LCMS: Retention time 1.23 min; [M+H]⁺=538

PREPARATION 23

1,1-dimethylethyl [2-(5-{3-cyano-4-[(1-methylethyl)oxy]phenyl}-1,3,4-thiadiazol-2-yl)-3-methyl-2,4,6,7-tetrahydro-5H-pyrazol o[4,3-c]pyridin-5-yl]acetate

A mixture of 2-[(1-methylethyl)oxy]-5-[5-(3-methyl-4,5,6,7-tetrahydro-2H-pyrazolo[4,3-c]pyridin-2-yl)-1,3,4-thiadiazol-2-yl]benzonitrile (Example 3) (500 mg, 1.01 mmol), t-butyl bromoacetate (207 mg, 1.06 mmol) and potassium carbonate (419 mg, 3.03 mmol) in acetonitrile (15 mL) was stirred at 50° C. for 2 hours.
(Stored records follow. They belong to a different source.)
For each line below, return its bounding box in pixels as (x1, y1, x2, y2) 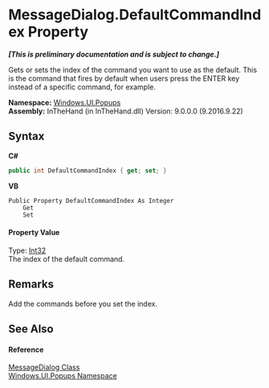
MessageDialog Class (8, 362, 80, 372)
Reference (8, 345, 44, 354)
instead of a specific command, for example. (8, 82, 157, 92)
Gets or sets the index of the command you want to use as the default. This (8, 64, 258, 74)
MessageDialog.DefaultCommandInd (8, 6, 262, 24)
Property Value (8, 228, 60, 237)
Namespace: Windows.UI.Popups (8, 97, 121, 107)
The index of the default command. (8, 254, 125, 263)
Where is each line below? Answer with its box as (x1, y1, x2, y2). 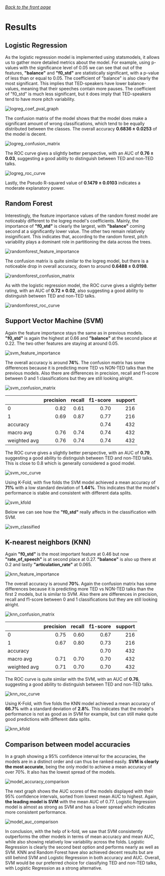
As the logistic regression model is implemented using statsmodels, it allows (5, 54, 160, 60)
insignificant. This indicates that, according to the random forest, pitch (5, 233, 148, 239)
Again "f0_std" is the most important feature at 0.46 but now (5, 551, 130, 557)
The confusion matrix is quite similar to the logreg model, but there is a (5, 258, 149, 264)
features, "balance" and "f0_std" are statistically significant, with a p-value (5, 70, 159, 76)
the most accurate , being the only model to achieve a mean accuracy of (5, 764, 152, 770)
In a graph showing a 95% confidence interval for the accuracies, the (5, 753, 146, 759)
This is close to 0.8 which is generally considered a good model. (5, 460, 136, 466)

LCMS showed complete reaction. The reaction mixture was cooled and diluted with water (15 mL). The mixture was extracted with ethyl acetate (2×20 mL). The combined extracts were dried and evaporated. The residue was chromatographed [0-3% methanol/dichloromethane] to give the product as a colourless foam (470 mg, 94%)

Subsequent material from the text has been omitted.